Your result should be the lines holding the word "like", copied from the entries below.
*** Opening of Material for the task ***
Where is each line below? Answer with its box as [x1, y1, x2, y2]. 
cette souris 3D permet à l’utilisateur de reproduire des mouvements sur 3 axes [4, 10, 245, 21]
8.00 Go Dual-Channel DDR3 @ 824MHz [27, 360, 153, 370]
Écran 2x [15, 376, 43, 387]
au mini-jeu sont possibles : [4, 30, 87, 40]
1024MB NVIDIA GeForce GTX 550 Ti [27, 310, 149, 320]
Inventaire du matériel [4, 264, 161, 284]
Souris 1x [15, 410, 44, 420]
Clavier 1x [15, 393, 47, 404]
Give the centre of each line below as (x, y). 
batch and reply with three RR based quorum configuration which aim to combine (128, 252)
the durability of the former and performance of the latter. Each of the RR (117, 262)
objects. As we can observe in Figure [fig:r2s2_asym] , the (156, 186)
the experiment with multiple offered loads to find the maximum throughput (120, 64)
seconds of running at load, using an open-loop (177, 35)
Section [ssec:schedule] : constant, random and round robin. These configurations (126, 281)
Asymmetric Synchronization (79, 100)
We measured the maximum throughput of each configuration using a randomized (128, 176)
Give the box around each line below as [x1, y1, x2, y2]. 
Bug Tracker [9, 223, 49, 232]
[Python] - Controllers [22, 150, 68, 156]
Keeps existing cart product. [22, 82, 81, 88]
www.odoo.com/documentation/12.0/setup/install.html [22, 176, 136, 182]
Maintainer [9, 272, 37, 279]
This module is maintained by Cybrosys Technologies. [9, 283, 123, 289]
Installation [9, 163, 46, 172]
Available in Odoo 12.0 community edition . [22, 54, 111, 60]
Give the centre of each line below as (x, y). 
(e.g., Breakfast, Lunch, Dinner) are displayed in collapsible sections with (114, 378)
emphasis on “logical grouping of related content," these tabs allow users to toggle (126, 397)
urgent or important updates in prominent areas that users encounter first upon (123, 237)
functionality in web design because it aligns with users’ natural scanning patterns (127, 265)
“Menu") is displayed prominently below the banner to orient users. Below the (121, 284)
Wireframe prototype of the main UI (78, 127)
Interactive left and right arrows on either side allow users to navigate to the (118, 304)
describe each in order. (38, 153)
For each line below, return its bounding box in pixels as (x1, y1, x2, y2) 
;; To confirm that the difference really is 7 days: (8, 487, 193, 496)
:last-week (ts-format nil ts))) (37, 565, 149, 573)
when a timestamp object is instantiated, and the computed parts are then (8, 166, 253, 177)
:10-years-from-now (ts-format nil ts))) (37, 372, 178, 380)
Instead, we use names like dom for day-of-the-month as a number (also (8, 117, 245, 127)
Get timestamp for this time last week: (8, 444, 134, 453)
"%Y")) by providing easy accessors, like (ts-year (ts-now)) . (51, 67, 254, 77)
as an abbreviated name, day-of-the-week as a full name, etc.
*** Close of Material for the task ***
_Expected output:_
Instead, we use names like dom for day-of-the-month as a number (also (8, 117, 245, 127)
"%Y")) by providing easy accessors, like (ts-year (ts-now)) . (51, 67, 254, 77)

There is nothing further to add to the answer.